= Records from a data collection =

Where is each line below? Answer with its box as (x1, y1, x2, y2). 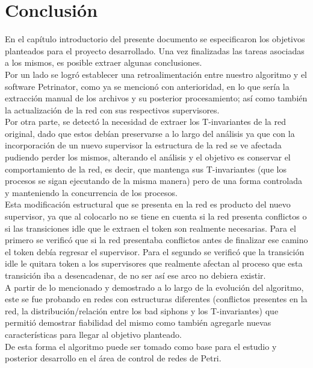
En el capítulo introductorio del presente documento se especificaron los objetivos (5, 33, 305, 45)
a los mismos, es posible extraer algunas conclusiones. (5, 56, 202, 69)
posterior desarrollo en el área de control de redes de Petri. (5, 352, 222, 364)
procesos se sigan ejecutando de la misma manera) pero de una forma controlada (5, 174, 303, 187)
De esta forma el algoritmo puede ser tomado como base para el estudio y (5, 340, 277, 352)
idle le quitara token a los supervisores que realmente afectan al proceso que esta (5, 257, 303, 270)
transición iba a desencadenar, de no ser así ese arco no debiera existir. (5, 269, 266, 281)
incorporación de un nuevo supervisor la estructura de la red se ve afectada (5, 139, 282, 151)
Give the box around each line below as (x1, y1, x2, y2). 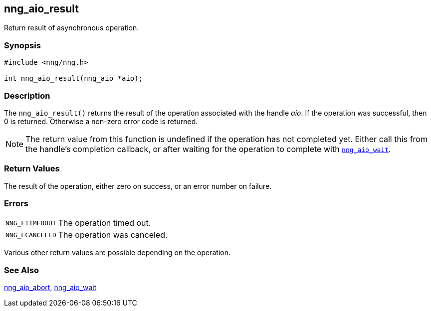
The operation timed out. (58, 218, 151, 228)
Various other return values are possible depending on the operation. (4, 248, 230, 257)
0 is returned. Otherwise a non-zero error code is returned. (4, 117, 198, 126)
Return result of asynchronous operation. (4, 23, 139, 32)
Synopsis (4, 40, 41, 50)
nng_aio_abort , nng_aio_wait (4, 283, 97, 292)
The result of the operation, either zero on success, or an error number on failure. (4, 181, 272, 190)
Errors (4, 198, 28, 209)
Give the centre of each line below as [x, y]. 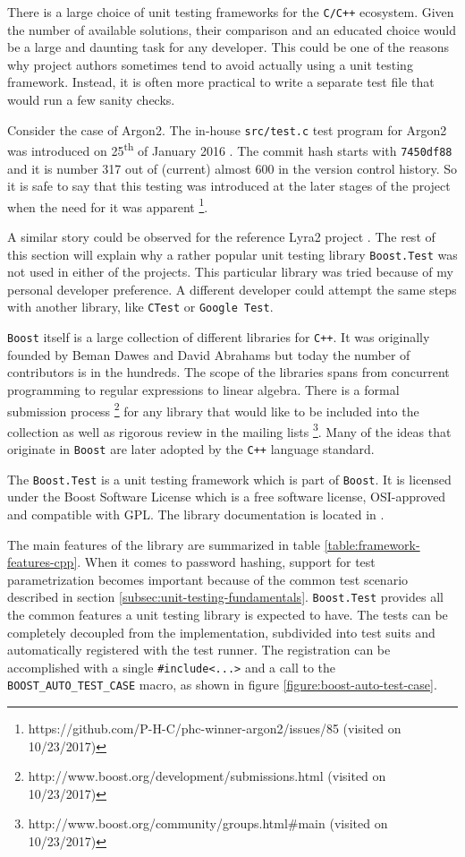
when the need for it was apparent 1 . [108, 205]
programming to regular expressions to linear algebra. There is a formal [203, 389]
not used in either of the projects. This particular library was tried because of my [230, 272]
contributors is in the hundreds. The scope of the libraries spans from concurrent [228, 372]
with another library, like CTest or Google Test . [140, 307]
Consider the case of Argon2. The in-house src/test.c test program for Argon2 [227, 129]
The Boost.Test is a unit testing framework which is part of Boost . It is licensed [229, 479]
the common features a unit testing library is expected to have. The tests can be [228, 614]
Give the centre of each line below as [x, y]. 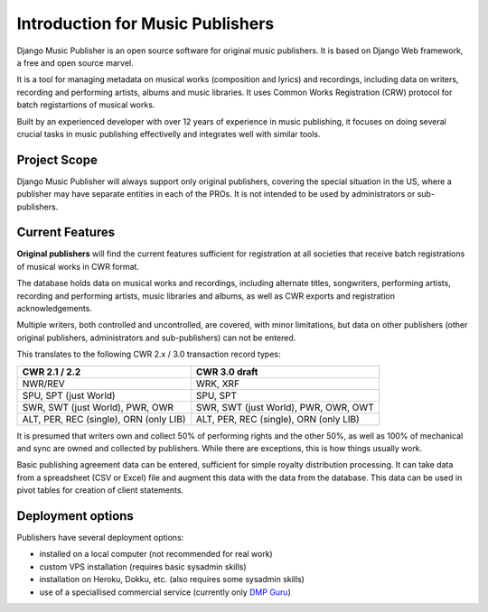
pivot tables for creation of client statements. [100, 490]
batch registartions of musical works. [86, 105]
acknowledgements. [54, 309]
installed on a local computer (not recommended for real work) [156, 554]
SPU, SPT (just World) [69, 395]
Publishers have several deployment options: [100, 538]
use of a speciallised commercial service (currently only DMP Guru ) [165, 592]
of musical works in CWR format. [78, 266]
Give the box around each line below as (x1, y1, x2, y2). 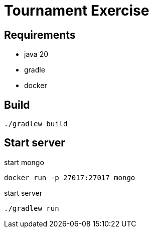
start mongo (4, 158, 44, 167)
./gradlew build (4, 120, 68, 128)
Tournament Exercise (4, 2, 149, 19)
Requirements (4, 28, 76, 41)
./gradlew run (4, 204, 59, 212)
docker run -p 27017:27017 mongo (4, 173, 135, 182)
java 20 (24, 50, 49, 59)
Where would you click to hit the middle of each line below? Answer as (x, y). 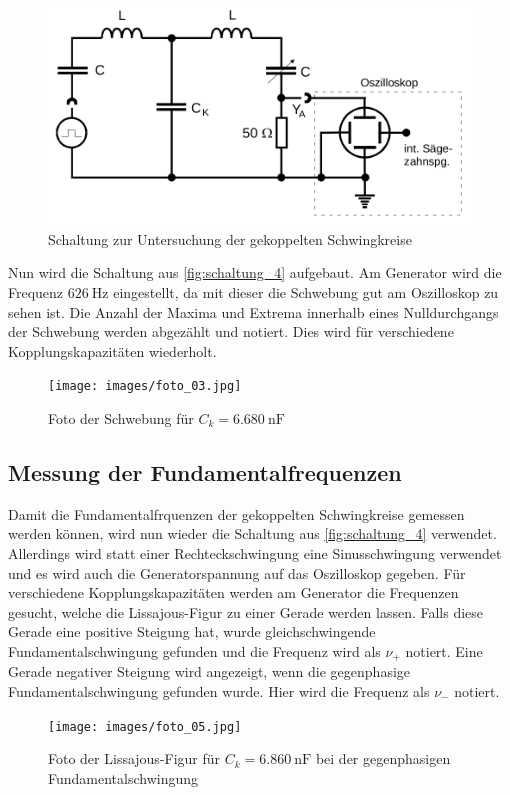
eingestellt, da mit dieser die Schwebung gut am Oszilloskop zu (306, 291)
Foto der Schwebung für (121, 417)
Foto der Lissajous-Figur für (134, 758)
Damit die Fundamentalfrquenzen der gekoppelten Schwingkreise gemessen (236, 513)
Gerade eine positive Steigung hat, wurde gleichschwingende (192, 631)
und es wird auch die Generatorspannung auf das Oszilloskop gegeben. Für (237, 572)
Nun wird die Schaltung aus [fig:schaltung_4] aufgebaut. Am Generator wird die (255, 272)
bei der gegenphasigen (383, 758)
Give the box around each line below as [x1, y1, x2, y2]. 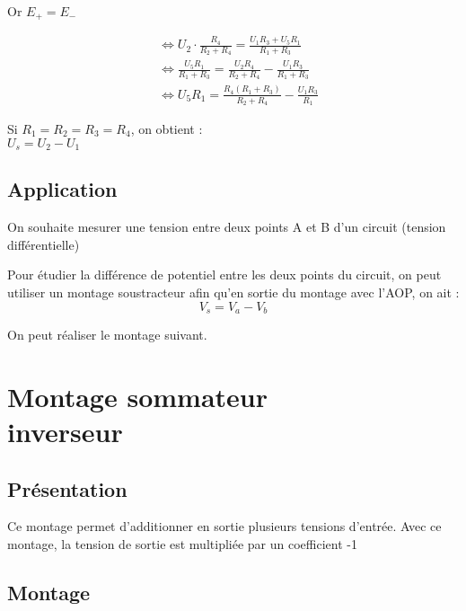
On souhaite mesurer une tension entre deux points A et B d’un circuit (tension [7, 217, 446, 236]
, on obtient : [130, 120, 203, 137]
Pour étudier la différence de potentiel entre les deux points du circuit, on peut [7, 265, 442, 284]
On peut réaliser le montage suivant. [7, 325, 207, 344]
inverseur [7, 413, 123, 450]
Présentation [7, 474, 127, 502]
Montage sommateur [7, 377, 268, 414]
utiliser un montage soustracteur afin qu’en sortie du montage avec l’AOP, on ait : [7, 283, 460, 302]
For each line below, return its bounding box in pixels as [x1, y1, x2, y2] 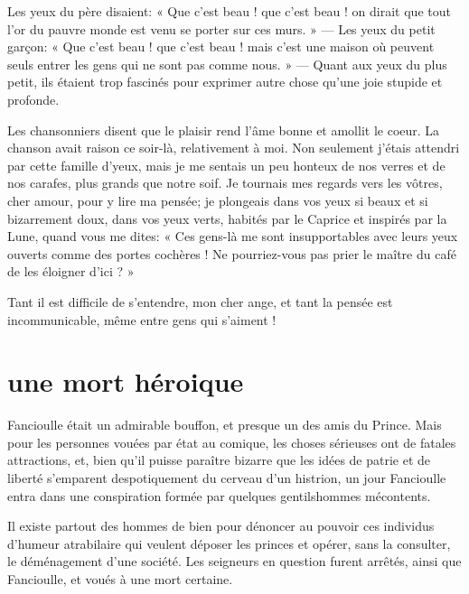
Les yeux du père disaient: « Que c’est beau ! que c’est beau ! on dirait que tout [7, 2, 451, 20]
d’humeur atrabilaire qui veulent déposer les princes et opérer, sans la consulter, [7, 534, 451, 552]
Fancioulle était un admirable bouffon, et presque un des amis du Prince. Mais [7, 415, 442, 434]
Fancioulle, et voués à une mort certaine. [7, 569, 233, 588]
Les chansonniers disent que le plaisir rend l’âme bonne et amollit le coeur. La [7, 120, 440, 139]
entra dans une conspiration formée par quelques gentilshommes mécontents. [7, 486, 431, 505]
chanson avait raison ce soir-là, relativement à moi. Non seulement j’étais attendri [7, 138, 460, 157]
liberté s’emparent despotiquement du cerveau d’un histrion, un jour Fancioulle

= Description of the task =
Write out the entries again word for word. Do not include the pictures.

= Output for this exercise =
Where is each line below? Answer with its box as (x1, y1, x2, y2). 
En el capítulo introductorio del presente documento se especificaron los objetivos (5, 33, 305, 45)
a los mismos, es posible extraer algunas conclusiones. (5, 56, 202, 69)
posterior desarrollo en el área de control de redes de Petri. (5, 352, 222, 364)
procesos se sigan ejecutando de la misma manera) pero de una forma controlada (5, 174, 303, 187)
De esta forma el algoritmo puede ser tomado como base para el estudio y (5, 340, 277, 352)
idle le quitara token a los supervisores que realmente afectan al proceso que esta (5, 257, 303, 270)
transición iba a desencadenar, de no ser así ese arco no debiera existir. (5, 269, 266, 281)
incorporación de un nuevo supervisor la estructura de la red se ve afectada (5, 139, 282, 151)
Give the box around each line below as (x1, y1, x2, y2). 
The operation timed out. (58, 218, 151, 228)
Various other return values are possible depending on the operation. (4, 248, 230, 257)
0 is returned. Otherwise a non-zero error code is returned. (4, 117, 198, 126)
Return result of asynchronous operation. (4, 23, 139, 32)
Synopsis (4, 40, 41, 50)
nng_aio_abort , nng_aio_wait (4, 283, 97, 292)
The result of the operation, either zero on success, or an error number on failure. (4, 181, 272, 190)
Errors (4, 198, 28, 209)
Give the centre of each line below as [x, y]. 
when the need for it was apparent 1 . [108, 205]
programming to regular expressions to linear algebra. There is a formal [203, 389]
not used in either of the projects. This particular library was tried because of my [230, 272]
contributors is in the hundreds. The scope of the libraries spans from concurrent [228, 372]
with another library, like CTest or Google Test . [140, 307]
Consider the case of Argon2. The in-house src/test.c test program for Argon2 [227, 129]
The Boost.Test is a unit testing framework which is part of Boost . It is licensed [229, 479]
the common features a unit testing library is expected to have. The tests can be [228, 614]
Give the centre of each line below as [x, y]. 
pivot tables for creation of client statements. [100, 490]
batch registartions of musical works. [86, 105]
acknowledgements. [54, 309]
installed on a local computer (not recommended for real work) [156, 554]
SPU, SPT (just World) [69, 395]
Publishers have several deployment options: [100, 538]
use of a speciallised commercial service (currently only DMP Guru ) [165, 592]
of musical works in CWR format. [78, 266]
Give the box around each line below as (x1, y1, x2, y2). 
start mongo (4, 158, 44, 167)
./gradlew build (4, 120, 68, 128)
Tournament Exercise (4, 2, 149, 19)
Requirements (4, 28, 76, 41)
./gradlew run (4, 204, 59, 212)
docker run -p 27017:27017 mongo (4, 173, 135, 182)
java 20 (24, 50, 49, 59)
Where would you click to hit the middle of each line below? Answer as (x, y). 
eingestellt, da mit dieser die Schwebung gut am Oszilloskop zu (306, 291)
Foto der Schwebung für (121, 417)
Foto der Lissajous-Figur für (134, 758)
Damit die Fundamentalfrquenzen der gekoppelten Schwingkreise gemessen (236, 513)
Gerade eine positive Steigung hat, wurde gleichschwingende (192, 631)
und es wird auch die Generatorspannung auf das Oszilloskop gegeben. Für (237, 572)
Nun wird die Schaltung aus [fig:schaltung_4] aufgebaut. Am Generator wird die (255, 272)
bei der gegenphasigen (383, 758)
Give the box around each line below as [x1, y1, x2, y2]. 
On souhaite mesurer une tension entre deux points A et B d’un circuit (tension [7, 217, 446, 236]
, on obtient : [130, 120, 203, 137]
Pour étudier la différence de potentiel entre les deux points du circuit, on peut [7, 265, 442, 284]
On peut réaliser le montage suivant. [7, 325, 207, 344]
inverseur [7, 413, 123, 450]
Présentation [7, 474, 127, 502]
Montage sommateur [7, 377, 268, 414]
utiliser un montage soustracteur afin qu’en sortie du montage avec l’AOP, on ait : [7, 283, 460, 302]
For each line below, return its bounding box in pixels as [x1, y1, x2, y2] 
Les yeux du père disaient: « Que c’est beau ! que c’est beau ! on dirait que tout [7, 2, 451, 20]
d’humeur atrabilaire qui veulent déposer les princes et opérer, sans la consulter, [7, 534, 451, 552]
Fancioulle était un admirable bouffon, et presque un des amis du Prince. Mais [7, 415, 442, 434]
Fancioulle, et voués à une mort certaine. [7, 569, 233, 588]
Les chansonniers disent que le plaisir rend l’âme bonne et amollit le coeur. La [7, 120, 440, 139]
entra dans une conspiration formée par quelques gentilshommes mécontents. [7, 486, 431, 505]
chanson avait raison ce soir-là, relativement à moi. Non seulement j’étais attendri [7, 138, 460, 157]
liberté s’emparent despotiquement du cerveau d’un histrion, un jour Fancioulle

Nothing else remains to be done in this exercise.